The most important thing for the House leadership to do today is to eliminate the Cutgo rule, and if Pelosi thinks the best way of doing that is to reinstitute Paygo, which served her, and the nation, very well last time she was Speaker:
Consider the Affordable Care Act (ACA), which was paid for. It not only brought health insurance to 20 million more Americans; its “pay-fors” were sound progressive policy on their own that both made the tax code more progressive and helped slow the rate of growth in health care costs that both government programs and consumers face. For example, the ACA raised Medicare taxes on the earned income of wealthy Americans and imposed a new Medicare surtax on their unearned income, including their capital gains and dividend income. Those two taxes generate about 80 percent of their revenues from households with annual incomes above $1 million. The ACA’s pay-fors, including these Medicare taxes, made the tax code fairer and more progressive, strengthened Medicare’s finances, and helped moderate health-care cost growth, all of which are solid progressive goals.
And there's no reason, Greenstein argues, why it shouldn't apply again:
A similar dynamic may occur in the new Congress, where a PAYGO rule could help broaden support for progressive legislation, including legislation that reduces inequality and makes health care more affordable. A number of new House Democrats from red or purple districts campaigned in part on fiscal responsibility. Such new House Democrats are likely to find it much harder to vote for major policy advances that progressives strongly support if those measures would add significantly to deficits and debt. They are likely to support major progressive legislation more readily if it’s financed. And there is no shortage of sound, progressive proposals that can serve as “offsets,” especially after years in which policymakers enacted a slew of regressive, inefficient tax cuts.

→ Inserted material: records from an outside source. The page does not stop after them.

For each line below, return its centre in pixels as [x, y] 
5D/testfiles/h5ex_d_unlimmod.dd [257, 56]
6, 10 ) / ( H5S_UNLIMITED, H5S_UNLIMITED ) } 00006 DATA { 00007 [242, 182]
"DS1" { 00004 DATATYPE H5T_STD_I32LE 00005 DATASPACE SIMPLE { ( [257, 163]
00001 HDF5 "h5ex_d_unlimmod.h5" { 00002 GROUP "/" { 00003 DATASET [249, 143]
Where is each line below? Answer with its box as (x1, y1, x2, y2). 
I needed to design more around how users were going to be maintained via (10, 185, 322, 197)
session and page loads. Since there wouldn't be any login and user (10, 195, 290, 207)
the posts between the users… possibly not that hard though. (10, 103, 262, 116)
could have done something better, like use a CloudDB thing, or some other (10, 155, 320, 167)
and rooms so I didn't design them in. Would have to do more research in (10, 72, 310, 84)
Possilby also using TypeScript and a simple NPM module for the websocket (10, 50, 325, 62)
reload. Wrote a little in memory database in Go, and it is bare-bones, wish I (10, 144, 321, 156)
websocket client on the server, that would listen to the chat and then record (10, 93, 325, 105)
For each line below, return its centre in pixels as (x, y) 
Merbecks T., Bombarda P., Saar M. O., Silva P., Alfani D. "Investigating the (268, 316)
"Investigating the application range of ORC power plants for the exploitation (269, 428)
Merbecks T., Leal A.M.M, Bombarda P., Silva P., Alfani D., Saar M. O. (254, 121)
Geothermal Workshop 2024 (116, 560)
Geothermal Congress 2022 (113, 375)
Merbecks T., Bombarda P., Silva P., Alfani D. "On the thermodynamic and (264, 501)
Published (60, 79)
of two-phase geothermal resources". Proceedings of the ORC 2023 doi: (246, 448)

Some of this might even be enacted right now, because Trump could be persuaded that it's his idea, most importantly this:
For example, PhRMA, the drug companies’ trade group, is a political powerhouse in both parties and strongly opposes various drug-pricing reforms. But a House PAYGO rule would make tax increases, drug-pricing reforms, and other measures to contain costs and make health care more affordable more likely to pass, because those measures could finance program improvements in health care and other areas that many members strongly favor. Absent PAYGO-driven pressure, such progressive revenue-raising and drug-pricing reforms are more likely to languish.
Other stuff would have to wait until 2021—
Senator Elizabeth Warren, for example, recently introduced legislation to address the nation’s growing housing affordability crisis by making substantial public investments in affordable housing — and paying for them with progressive revenue-raising measures that would help reduce wealth inequality by ensuring that heirs of the nation’s richest families pay a more reasonable estate tax on their vast inheritances.

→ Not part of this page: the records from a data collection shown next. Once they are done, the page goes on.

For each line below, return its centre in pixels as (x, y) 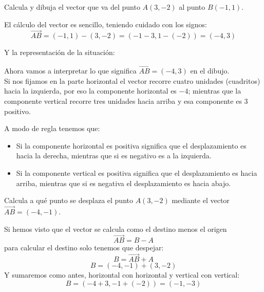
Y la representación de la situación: (60, 52)
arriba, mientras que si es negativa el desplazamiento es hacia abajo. (124, 183)
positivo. (17, 111)
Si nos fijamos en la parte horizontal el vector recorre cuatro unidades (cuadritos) (132, 80)
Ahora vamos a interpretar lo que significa (70, 71)
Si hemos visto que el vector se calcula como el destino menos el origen (116, 229)
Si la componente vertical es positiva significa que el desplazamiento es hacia (137, 172)
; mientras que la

—but it would be well worth the wait.

Republican deficit hypocrisy has given a bad name to responsible budgeting, which Republicans haven't actually tried for the last 40 years, and I don't want to advocate anything like German-style austerity, but I'm convinced this narrowly-targeted rule has never done any harm, and may have done some real good which could, insh'Allah, continue in the future.

The rule package is going to pass in any case, and it's got some unambivalently good stuff—see this thread:
Please accept that Pelosi has a plan here, and it's for us.